Want more? The full recap starts right below!Previously: Emma created some sort of earthquakey, laser power that cut through her wall, thanks to her rainbow of sounds. Peter picked up her ability, but she didn't know what he was talking about. Hiro planned to undo the wrongs he's caused. He told Kimiko he was dying and then disappeared, arriving an episode later in Peter's apartment. Mama Petrelli wants HRG to be the man with the plan, but he's depressed at how he's never done anything good in his life. Sylar didn't know who he was, and the cops figured out he's a murderer. He got away, and ran straight into the arms of Samuel the carnie leader.
We open with narration from Samuel -- the new Mohinder -- as Sylar takes off his shirt to look at his wounds in a mirror. Samuel wonders what a man is without memory: a ghost? A body in search of a soul? Cut to Nathan's office, with a mini Empire State Building figurine, a ticking clock, and a picture of Nathan and Peter on the desk. Is this our way of saying goodbye to Nathan for good? Samuel continues wondering -- "With no compass to guide us, how can we know if our destiny is to obey the good? Or obey the demons that whisper in our ear?" -- as we first see Peter sitting next to an unconscious Hiro in the hospital and then Emma looking fearfully at the giant crevasse she left in her wall. I imagine she's thinking, "Now I'll never get my deposit back!" Samuel goes on about how a blank slate hungers to be written upon as we move on to HRG on a computer. He finishes with, "The body thrives, when the heart has a mission," as we pan up Hiro's hospital blanket and across the words "Chapter Five: Tabula Rasa." Not exactly the most original episode title (see Buffy, Lost, and various others.

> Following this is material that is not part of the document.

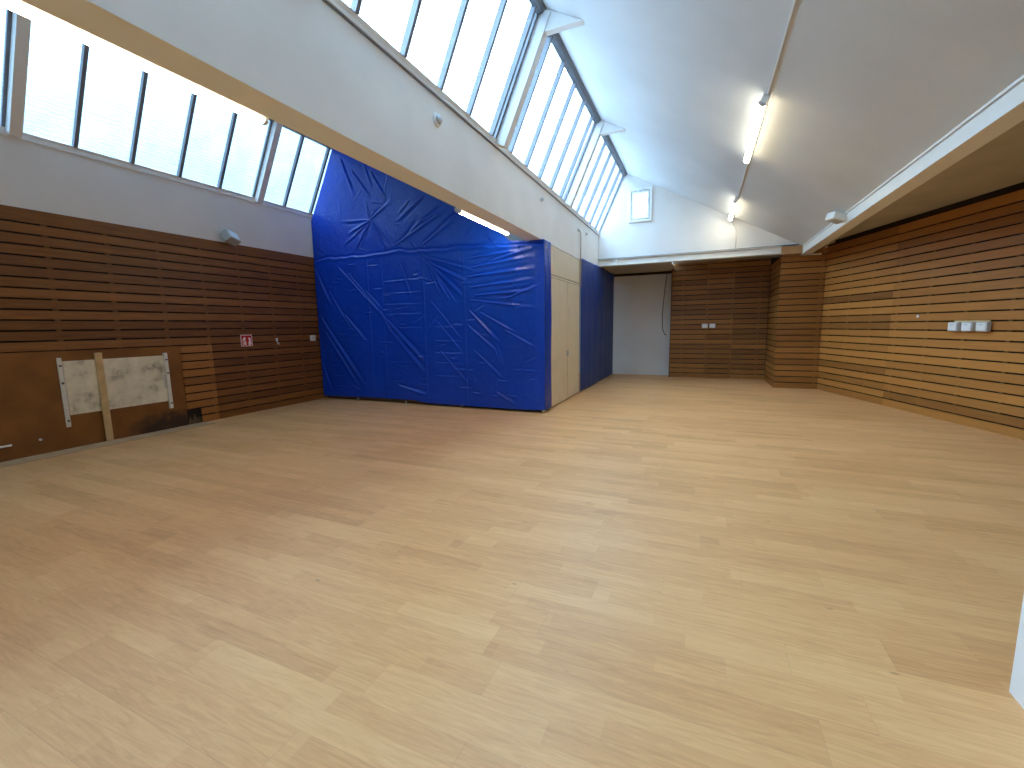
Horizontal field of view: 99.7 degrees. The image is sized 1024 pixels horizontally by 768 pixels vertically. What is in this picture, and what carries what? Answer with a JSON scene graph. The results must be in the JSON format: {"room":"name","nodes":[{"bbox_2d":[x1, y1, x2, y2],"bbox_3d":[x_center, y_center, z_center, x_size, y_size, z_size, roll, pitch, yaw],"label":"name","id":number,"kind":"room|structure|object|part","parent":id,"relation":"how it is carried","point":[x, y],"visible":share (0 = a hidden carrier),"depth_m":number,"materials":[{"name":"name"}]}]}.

Hiro wakes up and Peter wonders how he's feeling. Hiro doesn't answer, so Peter reminds him that he collapsed and asks if he remembers. Hiro doesn't exactly say yes, but he surmises that Peter must have brought him to the hospital. Or, you know, called an ambulance. After all, I don't think he's carrying anyone anywhere with that lame seeing-sounds power he's been dragging around. Although, I guess he could have borrowed Hiro's power and teleported them both to the hospital. Peter tells Hiro that the doctors told him Hiro's very sick. And it's so appropriate for the doctors to tell Peter this, right? Hiro says he knows he has a brain tumor and is dying, but he didn't want to admit it would happen so soon. Peter thinks that perhaps Hiro was brought to him so that Peter could help Hiro through this time since he's helped a lot of people at the end of their lives (back when he was a hospice nurse). Hiro says maybe, but maybe not, since destiny's mostly been sending him to places where he needs to undo wrongs. Now, first off, why would Peter act like destiny brought Hiro here instead of him coming on his own? Peter wouldn't know that Hiro's lost control of his power, would he? So shouldn't he have assumed that Hiro came here on his own? Anyway, Hiro thinks maybe destiny brought him here to fix a problem in Peter's life. Peter says his life is perfect (except for the emptiness inside, the Sylar brother, the evil mother, the fact that he can no longer be the all-powerful hero he once was, and his unrequited crush on Emma), so it can't be that. He offers that maybe Hiro came here so Peter could fix him, since there are ways to heal sick people -- just not with doctors. Peter borrows Hiro's power (so he didn't have it before!) and takes off to get help. Before he leaves, though, he bumps into Emma. She wonders if he sent a cello to her apartment (he didn't), and then says there's something wrong with her ability. He brushes her off and says to talk to Hiro, who knows more about powers than anyone he can think of. To prove this, Hiro's reading a superhero comic book in his bed. I guess he carries that with him in case of sudden teleportation.